Она прикрыла за собой дверь и направилась по коридору вагона, снова напевая какую-то весёлую песенку.
-Веселая она у нас, тетя Валя. Всегда в хорошем настроении. — Валерка слез со второй полки и устроился рядом с Элеонорой. Один я остался. — Думаю, уложусь за полчаса.
-Мой отец работал машинистом тепловоза. Это ж он привил мне любовь к железной дороге и собакам. У них возле путейного вагончика всегда ошивалась парочка бездомных псов. Отец называл их Гаврошами. Один такой Гаврош появился и у меня. Отец за неделю до смерти подарил мне щенка.
Он умер из-за самогонки. Не смотрите так на меня. Мой отец не был алкашом, а вот его напарник был и слил их соляру, каким-то барыгам за пузырь самогонки.
До ближайшего посёлка девяносто километров. Зима. Ночь. Замёрз отец, а тот алкаш выжил, правда на голову двинулся сильно, самогонка какая-то левая была.
У матери был любовник. Кто бы знал. – Усмехнулся Валерка. – Я реально не знал. И мало того, Дашка, сестра моя младшая, была от этого дяди Коли. Ну да, вот такое вот кино.
Суть да дело, сорока дней не прошло, после смерти отца, как этот дядя Коля припёрся к нам с манатками.

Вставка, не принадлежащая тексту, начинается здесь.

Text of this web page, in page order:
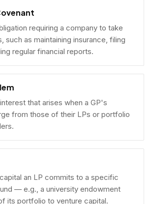
requiring a company to take
such as maintaining insurance, filing
regular financial reports.
that arises when a GP's
from those of their LPs or portfolio
an LP commits to a specific
— e.g., a university endowment
its portfolio to venture capital.
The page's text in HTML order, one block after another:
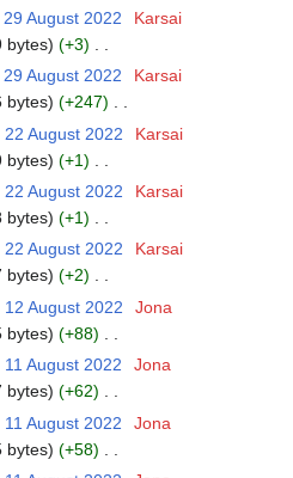
29 August 2022
Karsai
bytes
+3
29 August 2022
Karsai
bytes
+247
22 August 2022
Karsai
bytes
+1
22 August 2022
Karsai
bytes
+1
22 August 2022
Karsai
bytes
+2
12 August 2022
Jona
bytes
+88
11 August 2022
Jona
bytes
+62
11 August 2022
Jona
bytes
+58
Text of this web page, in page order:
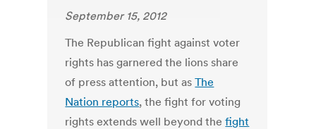
September 15, 2012
The Republican fight against voter
rights has garnered the lions share
of press attention, but asThe
Nation reports, the fight for voting
rights extends well beyond thefight
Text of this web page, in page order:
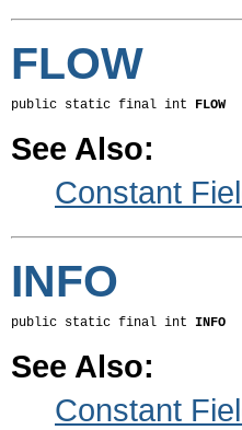
FLOW
public static final int FLOW
See Also:
Constant
INFO
public static final int INFO
See Also:
Constant
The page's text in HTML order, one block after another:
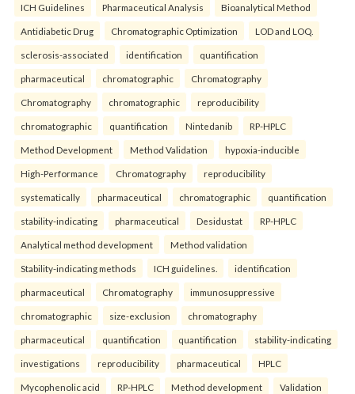
ICH Guidelines Pharmaceutical Analysis Bioanalytical Method
Antidiabetic Drug Chromatographic Optimization LOD and LOQ.
sclerosis-associated identification quantification
pharmaceutical chromatographic Chromatography
Chromatography chromatographic reproducibility
chromatographic quantification Nintedanib RP-HPLC
Method Development Method Validation hypoxia-inducible
High-Performance Chromatography reproducibility
systematically pharmaceutical chromatographic quantification
stability-indicating pharmaceutical Desidustat RP-HPLC
Analytical method development Method validation
Stability-indicating methods ICH guidelines. identification
pharmaceutical Chromatography immunosuppressive
chromatographic size-exclusion chromatography
pharmaceutical quantification quantification stability-indicating
investigations reproducibility pharmaceutical HPLC
Mycophenolic acid RP-HPLC Method development Validation
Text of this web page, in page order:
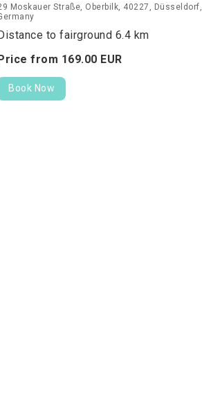
Moskauer Straße, Oberbilk, 40227, Düsseldorf,
Distance to fairground 6.4 km
Price from 169.00 EUR
Book Now
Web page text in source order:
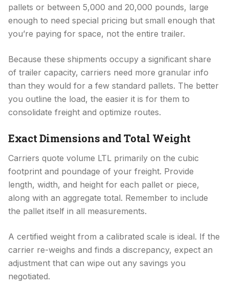
pallets or between 5,000 and 20,000 pounds, large
enough to need special pricing but small enough that
you’re paying for space, not the entire trailer.
Because these shipments occupy a significant share
of trailer capacity, carriers need more granular info
than they would for a few standard pallets. The better
you outline the load, the easier it is for them to
consolidate freight and optimize routes.
Exact Dimensions and Total Weight
Carriers quote volume LTL primarily on the cubic
footprint and poundage of your freight. Provide
length, width, and height for each pallet or piece,
along with an aggregate total. Remember to include
the pallet itself in all measurements.
A certified weight from a calibrated scale is ideal. If the
carrier re-weighs and finds a discrepancy, expect an
adjustment that can wipe out any savings you
negotiated.
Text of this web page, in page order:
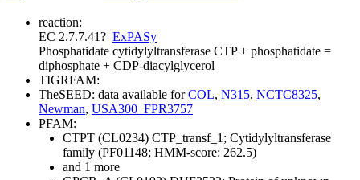
reaction:
EC 2.7.7.41? ExPASy
Phosphatidate cytidylyltransferase CTP + phosphatidate =
diphosphate + CDP-diacylglycerol
TIGRFAM:
TheSEED: data available forCOL, N315, NCTC8325,
Newman, USA300_FPR3757
PFAM:
CTPT (CL0234) CTP_transf_1; Cytidylyltransferase
family (PF01148; HMM-score: 262.5)
and 1 more
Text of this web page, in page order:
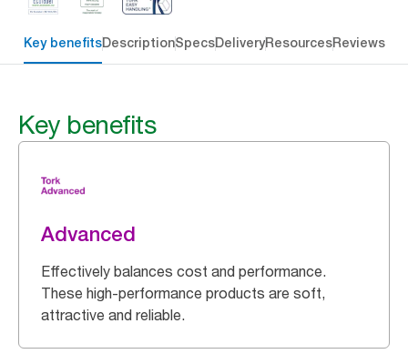
Key benefitsDescriptionSpecsDeliveryResourcesReviews
Key benefits
Advanced
Effectively balances cost and performance.
These high-performance products are soft,
attractive and reliable.

Меня тут же выперли в училищную общагу. Я тогда уже на втором курсе учился как раз. Практика начиналась и типа всё для моего же блага. Я сопротивлялся, конечно, но дядя Коля ясно дал понять кто в доме хозяин. Мне потом с месяц, наверное пришлось улицы своим фонарём под глазом освещать.
Единственное о чем я попросил, чтобы Гавроша не трогали. Практика пройдет, и я его заберу с собой. Придумаю что-нибудь. Дядя Коля вроде бы согласился, мать его уговорила. В общем, уехал я на практику. Месяц по путям ходили. Учили нас обслуживать железку.
Когда я вернулся домой, то глазам своим не поверил. Сидит мой Гаврош на привязи, цепура толстенная, в чашке месиво какое-то, льдом покрыто, а сам сидит голову наклонил, грустный и весь в снегу. Меня тогда чуть не разорвало! Я кинулся к нему, снял эту дурацкую цепь, на руки его схватил, а он жмётся ко мне изо всех сил, дрожит бедняга, сердечко у него тогда жутко колотилось. Я в дом. Орать начал, опять в глаз получил и трещину в ребре. Помню тогда лицо матери. Она не испугалась за меня, не кинулась нас разнимать, она просто смотрела и молчала. Никаких эмоций. Дашка ревёт в углу, Гавроша к себе прижимает, а мать тупо смотрит, как её хахаль избивает меня.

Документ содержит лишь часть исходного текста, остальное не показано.